From the point of view of high availability, two or more GeoWebCache instances should be set up in order to share the same disk tile storage, which is required to be located on some network file system. It has to be noted performance wise clustering is not normally required, it is indeed well known that a single GeoWebCache can easily flood a Gigabit line, as a result there is no real need to distribute the load among various nodes, the gain obtained from clustering GeoWebCache is merely high availability.

GeoWebCache CACHE DIR

When possible use an external and shared GeoWebCache CACHE dir.

This can be easily achieved by using setting the Environment variable on the Tomcat instances

GEOWEBCACHE_CACHE_DIR=<full_path_to_external_folder>

This folder will contain custom configurations, logs and all the tiles of GeoWebCache.

The size of this folder must be enough to contain the tiles pyramids.

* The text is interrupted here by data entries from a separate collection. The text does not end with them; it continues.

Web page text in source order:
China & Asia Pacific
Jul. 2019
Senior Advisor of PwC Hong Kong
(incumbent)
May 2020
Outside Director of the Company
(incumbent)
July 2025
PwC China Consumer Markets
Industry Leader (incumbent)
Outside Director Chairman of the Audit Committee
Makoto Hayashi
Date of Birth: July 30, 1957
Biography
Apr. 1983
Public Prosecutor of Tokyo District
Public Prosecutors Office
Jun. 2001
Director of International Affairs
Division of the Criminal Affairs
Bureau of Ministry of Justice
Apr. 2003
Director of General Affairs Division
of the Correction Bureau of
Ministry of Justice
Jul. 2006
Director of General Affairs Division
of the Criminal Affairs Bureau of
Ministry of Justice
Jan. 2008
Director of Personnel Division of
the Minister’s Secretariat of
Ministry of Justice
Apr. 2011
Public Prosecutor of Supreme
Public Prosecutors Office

GeoWebCache will create 256x256 images for each output format (PNG/JPEG/GIF/…), Coordinate Reference System/Grid and zoom level on all the cached layers, as well for any combination of allowed extra parameters coming it.

The size of the Cache can be in any case controlled by enabling the disk quota subsystem, which can be clustered properly starting with GWC 1.4.x (GeoServer 2.3.x), and in order to do so, it has to have its configuration stored in a DB centralized disk quota (which should be, in turn, clustered to avoid any single point of failure).

GeoWebCache 1.4.x

GeoWebCache 1.4.x received a number of improvements that makes it suitable for active/active clustering, in particular:

  • The metastore has been removed and replaces for a mechanism embedded in the tile cache file system itself
  • The disk quota subsystem can now use a centralized database, Oracle or PostgreSQL, to store information about disk space usage
  • A locking mechanism has been devised allowing multiple processes to coordinate both file system writes and meta-tile requests, thus avoiding data corruption and minimizing duplication of work

Given the above GeoWebCache 1.4.x can be easily deployed as a cluster of stand-alone instances in active/active mode, with all the instances operating at the same time.

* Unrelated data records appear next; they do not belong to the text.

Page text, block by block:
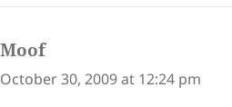
Moofsays:
October 30, 2009 at 12:24 pm
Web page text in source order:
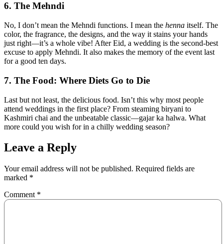
6. The Mehndi
No, I don’t mean the Mehndi functions. I mean the henna itself. The
color, the fragrance, the designs, and the way it stains your hands
just right—it’s a whole vibe! After Eid, a wedding is the second-best
excuse to apply Mehndi. It also makes the memory of the event last
for a good ten days.
7. The Food: Where Diets Go to Die
Last but not least, the delicious food. Isn’t this why most people
attend weddings in the first place? From steaming biryani to
Kashmiri chai and the unbeatable classic—gajar ka halwa. What
more could you wish for in a chilly wedding season?
Leave a Reply
Your email address will not be published. Required fields are
marked *
Comment *

GeoWebCache 1.4.x is integrated also in the GeoServer 2.3.x series, making it also possible to directly use the integrated version and thus just have a single cluster of GeoServer instances.The WMTS workload taking over the servers and leaving little to the other OGC services is a source of concern, but it can be mitigated by the following steps:

  • Installing the control-flow plugin in GeoServer
  • Use control-flow to limit the amount of GeoWebCache requests that the server will actually handle in parallel
  • Increase the Tomcat thread pool to a high number (e.g. 2000) and reduce to zero the requests queue

The last point deserves an explanation. Tomcat by default uses 200 threads tops to serve the requests, if more parallel requests come in they will be stored in a queue whose size is by any practical means infinite (see http://tomcat.apache.org/tomcat-6.0-doc/config/executor.html). This means that GeoServer, and in particular the control-flow subsystem, get to see only the 200 requests currently running, and cannot effectively prioritize the WMS/WFS requests.

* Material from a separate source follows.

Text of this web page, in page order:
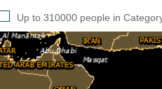
Up to 310000 people in
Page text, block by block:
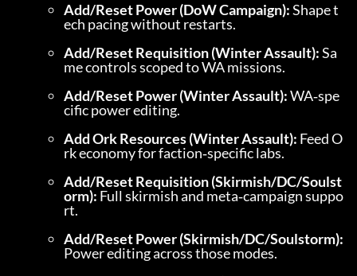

By setting the thread pool to a large size we allow the control-flow to see all of the incoming requests and apply the rules that will properly prioritize the different request types. The requests queue set to zero will make Tomcat refuse further connections, which is not going to be a problem if the thread pool size is large enough to allow for the maximum expected load anyway (a server under excessive load should start dropping incoming requests anyway to protect its own stability).